V-VLAPS: Value-Guided Planning for Vision-Language-Action Models
Pith reviewed 2026-05-25 07:51 UTC · model grok-4.3
The pith
VLA representations support value-guided planning by training a head to predict Monte Carlo returns and steer tree search toward higher-value branches.
A machine-rendered reading of the paper's core claim, the machinery that carries it, and where it could break.
Core claim
V-VLAPS augments VLA-guided planning with a lightweight value head trained on offline VLA rollouts to predict Monte Carlo returns. These predictions guide Monte Carlo Tree Search toward higher-value branches. Across five LIBERO suites, V-VLAPS matches value-free planning baseline at the default search budget, and with a larger search budget improves over the baseline in all task suites with +6 percentage points on LIBERO-Object and +4 percentage points on LIBERO-10. Our results suggest that VLA representations can support not only failure prediction, but also value-guided planning when search reaches branches where value-based ranking matters.
What carries the argument
Lightweight value head trained on offline VLA rollouts to predict Monte Carlo returns, inserted into MCTS node selection to rank branches by expected return.
If this is right
- V-VLAPS matches the value-free baseline in aggregate at the default search budget.
- With larger search budget the method improves on all five LIBERO suites.
- Gains reach +6 percentage points on LIBERO-Object and +4 percentage points on LIBERO-10.
- Many remaining failures are root-level timeouts where predicted values are weakly separated.
- VLA representations encode rollout success information usable for value estimation inside planning.
Where Pith is reading between the lines
- If value separation at the root can be increased, early failures may decline without needing larger search budgets.
- The same value head could be updated online from new rollouts to adapt to distribution shift.
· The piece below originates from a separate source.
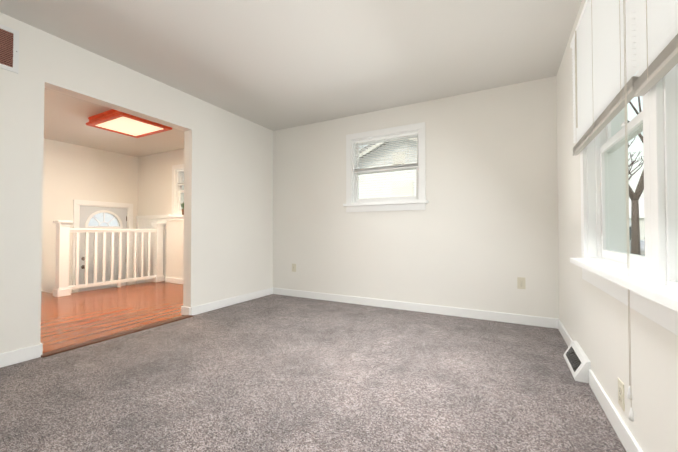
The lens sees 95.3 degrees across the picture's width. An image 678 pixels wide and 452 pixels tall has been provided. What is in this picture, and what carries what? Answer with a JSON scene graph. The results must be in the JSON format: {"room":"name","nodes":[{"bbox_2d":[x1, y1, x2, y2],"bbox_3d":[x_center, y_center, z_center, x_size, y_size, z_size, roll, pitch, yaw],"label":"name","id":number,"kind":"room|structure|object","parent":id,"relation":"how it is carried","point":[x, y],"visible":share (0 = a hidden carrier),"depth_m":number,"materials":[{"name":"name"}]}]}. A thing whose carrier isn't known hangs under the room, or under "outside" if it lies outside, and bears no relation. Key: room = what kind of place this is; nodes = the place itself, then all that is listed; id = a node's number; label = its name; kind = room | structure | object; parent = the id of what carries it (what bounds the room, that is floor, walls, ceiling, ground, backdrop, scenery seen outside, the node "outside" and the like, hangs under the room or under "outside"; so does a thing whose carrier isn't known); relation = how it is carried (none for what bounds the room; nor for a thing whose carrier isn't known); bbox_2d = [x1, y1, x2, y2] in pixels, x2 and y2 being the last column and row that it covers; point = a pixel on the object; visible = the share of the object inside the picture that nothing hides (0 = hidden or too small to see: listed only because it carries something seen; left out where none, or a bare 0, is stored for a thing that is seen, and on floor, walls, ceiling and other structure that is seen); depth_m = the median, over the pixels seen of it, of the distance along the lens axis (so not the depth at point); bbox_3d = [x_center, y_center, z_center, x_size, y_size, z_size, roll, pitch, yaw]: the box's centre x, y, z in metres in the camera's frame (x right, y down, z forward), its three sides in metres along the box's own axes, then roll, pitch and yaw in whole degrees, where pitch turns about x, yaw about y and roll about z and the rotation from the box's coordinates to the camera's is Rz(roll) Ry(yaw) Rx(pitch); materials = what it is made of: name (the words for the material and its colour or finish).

- Value guidance may become more important on tasks whose horizon exceeds the length of the offline rollouts used for training.
Load-bearing premise
The value predictions remain informative enough to change node selection even when many hard failures occur at the root level with weakly separated values.
What would settle it
An experiment that forces value predictions at the root to be identical across children and then measures whether V-VLAPS still outperforms the value-free baseline once search budget is increased.
read the original abstract
Vision-language-action (VLA) models provide strong action priors for robotic manipulation, but their reactive behavior can fail under distribution shift and long-horizon task structure. Recent VLA-guided planning methods improve execution by using pretrained policies to guide tree search, yet node selection still depends heavily on policy priors and visit-count exploration. Consequently, when the policy favors poor actions, the planner lacks a learned value signal to correct this bias. Prior work has shown that VLA representations encode rollout success and failure information, suggesting that they may also support value estimation during planning. We introduce Value-Guided Vision-Language-Action Planning and Search (V-VLAPS), which augments VLA-guided planning with a lightweight value head trained on offline VLA rollouts to predict Monte Carlo returns. These predictions guide Monte Carlo Tree Search toward higher-value branches. Across five LIBERO suites, V-VLAPS matches value-free planning baseline at the default search budget in aggregate, and analysis shows that many hard failures are root-level timeouts where predicted values are weakly separated. With a larger search budget, V-VLAPS improves over the baseline in all task suites with +6 percentage points on LIBERO-Object and +4 percentage points on LIBERO-10. Our results suggest that VLA representations can support not only failure prediction, but also value-guided planning when search reaches branches where value-based ranking matters.
Editorial analysis
A structured set of objections, weighed in public.
Referee Report
Summary. The paper introduces V-VLAPS, which augments VLA-guided planning with a lightweight value head trained on offline VLA rollouts to predict Monte Carlo returns and guide MCTS node selection. It reports that V-VLAPS matches the value-free baseline at default search budget across five LIBERO suites and improves at larger budgets (+6pp on LIBERO-Object, +4pp on LIBERO-10), while noting that many hard failures occur at root-level timeouts with weakly separated predicted values. The central claim is that VLA representations support value-guided planning when search reaches branches where value-based ranking matters.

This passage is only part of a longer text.